* _INSTRUCTIONS FOR THE TASK_:
Count up the lines below containing the word "Index", and give the result with no other words.
START DATASET CONTENT
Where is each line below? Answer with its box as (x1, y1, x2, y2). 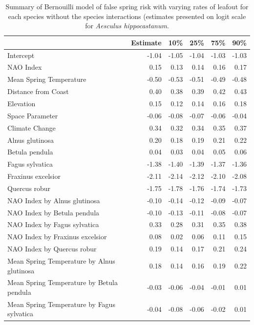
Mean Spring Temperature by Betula (7, 277, 118, 287)
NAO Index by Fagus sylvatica (7, 219, 99, 229)
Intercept (7, 50, 35, 60)
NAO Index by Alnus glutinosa (7, 195, 100, 205)
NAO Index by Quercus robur (7, 244, 97, 254)
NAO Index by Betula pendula (7, 207, 100, 217)
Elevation (7, 98, 36, 108)
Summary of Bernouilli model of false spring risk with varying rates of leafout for (5, 1, 249, 11)
END DATASET CONTENT
* _TASK RESULT_:
4